M-304B-9
Long-Lived Iteroparous Species, Ecological, Demographic and Genetic Complexity: Acquisition, Management and Analytical Challenges Associated with Big Data

Monday, August 18, 2014: 4:40 PM
304B (Centre des congrès de Québec // Québec City Convention Centre)
Kim T. Scribner , Department of Fisheries & Wildlife and Department of Zoology, Michigan State University, East Lansing, MI
Edward A. Baker , Michigan Department of Natural Resources, Marquette, MI
Kari Dammerman , Zoology; Ecology, Evolutionary Biology, and Behavior, Michigan State University, East Lansing, MI
John Bauman , Fisheries and Wildlife, Michigan State University, East Lansing, MI
Nathan Barton , Fisheries and Wildlife, Michigan State University, East Lansing, MI
Terence Marsh , Microbiology and Molecular Genetics, Michigan State University, East Lansing, MI
Successful management of long-lived iteroparous fish species necessitates collection, curation and analysis of large and multi-faceted data sets.  Increasing accessibility of remotely censused data, enhanced abilities to interrogate biotic communities, and tools to quantify genetic diversity during several life stages, over multiple spatial scales, and over long periods of time pose data acquisition, management and analytical challenges.
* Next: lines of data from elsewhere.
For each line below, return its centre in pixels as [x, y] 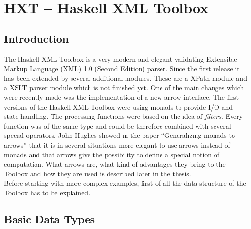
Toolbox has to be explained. [47, 192]
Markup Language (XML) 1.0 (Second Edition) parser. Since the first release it [122, 68]
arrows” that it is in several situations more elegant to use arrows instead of [117, 144]
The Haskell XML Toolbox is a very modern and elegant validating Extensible [121, 59]
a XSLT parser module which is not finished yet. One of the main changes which [124, 87]
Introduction [36, 38]
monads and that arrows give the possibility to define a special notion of [112, 154]
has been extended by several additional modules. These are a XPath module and [125, 78]
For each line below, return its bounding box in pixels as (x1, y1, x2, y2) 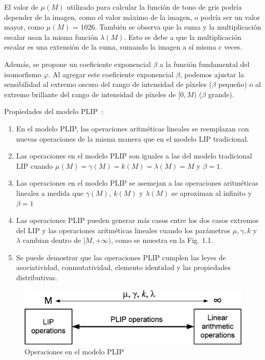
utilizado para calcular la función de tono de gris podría (67, 2, 242, 12)
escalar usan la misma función (4, 31, 98, 42)
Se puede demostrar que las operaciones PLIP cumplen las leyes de (16, 252, 226, 262)
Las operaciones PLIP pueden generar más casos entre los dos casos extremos (16, 215, 259, 226)
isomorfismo (4, 69, 41, 79)
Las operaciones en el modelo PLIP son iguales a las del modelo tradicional (16, 150, 252, 161)
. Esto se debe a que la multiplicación (124, 31, 241, 42)
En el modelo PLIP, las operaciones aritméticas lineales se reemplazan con (16, 123, 249, 133)
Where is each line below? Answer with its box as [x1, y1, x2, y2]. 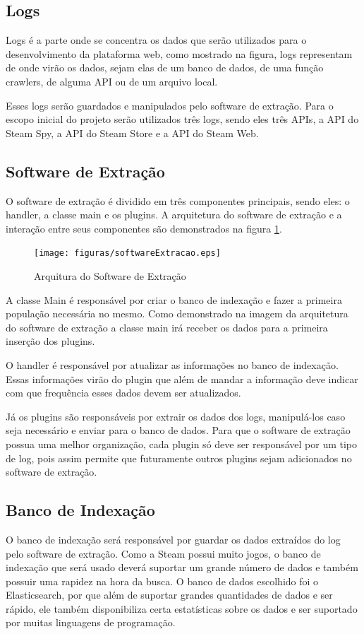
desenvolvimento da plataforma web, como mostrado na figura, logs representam [6, 46, 353, 61]
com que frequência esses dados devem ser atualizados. [6, 385, 241, 400]
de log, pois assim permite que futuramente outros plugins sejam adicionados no [6, 450, 352, 465]
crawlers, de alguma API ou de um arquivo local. [6, 74, 218, 88]
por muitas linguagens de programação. [6, 615, 176, 630]
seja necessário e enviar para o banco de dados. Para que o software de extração [6, 423, 351, 438]
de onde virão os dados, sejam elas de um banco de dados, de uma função [6, 60, 324, 75]
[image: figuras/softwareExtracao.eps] [34, 248, 221, 259]
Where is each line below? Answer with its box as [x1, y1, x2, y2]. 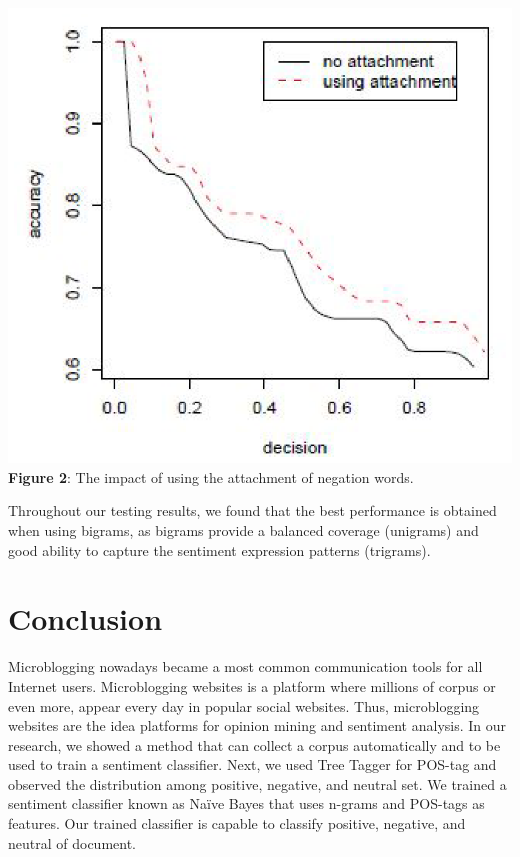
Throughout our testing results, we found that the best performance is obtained [8, 500, 497, 521]
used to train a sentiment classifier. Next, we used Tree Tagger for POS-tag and [8, 754, 497, 775]
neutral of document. [8, 832, 137, 853]
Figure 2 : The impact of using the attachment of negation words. [8, 466, 414, 487]
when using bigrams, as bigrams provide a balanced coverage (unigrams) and [8, 520, 479, 540]
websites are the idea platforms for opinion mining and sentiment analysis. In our [8, 715, 507, 736]
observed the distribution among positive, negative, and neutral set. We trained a [8, 773, 507, 794]
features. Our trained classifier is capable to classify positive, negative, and [8, 813, 466, 834]
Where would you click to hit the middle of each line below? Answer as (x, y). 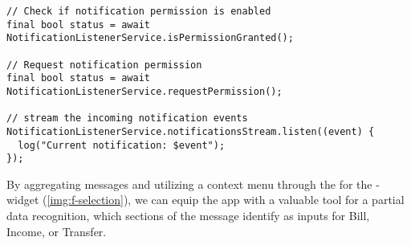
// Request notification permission (104, 65)
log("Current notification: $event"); (122, 145)
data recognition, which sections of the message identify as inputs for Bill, (188, 216)
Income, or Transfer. (57, 231)
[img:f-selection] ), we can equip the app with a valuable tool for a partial (226, 200)
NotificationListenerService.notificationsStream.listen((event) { (191, 131)
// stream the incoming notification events (127, 118)
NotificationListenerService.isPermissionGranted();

Using decadal data collected from a population of lake sturgeon (Acipenser fulvescens) inhabiting Black Lake, MI we highlight why collection of time series data associated with ecological, demographic, and genetic complexities is required to understand generational patterns in recruitment dynamics of long-lived fishes.  We highlight issues associated with collection, curation, sharing, transfer, analysis and visualization of Big Data with emphasis on the need for development and testing of models that integrate data from across life stages and that account for spatial non-independence.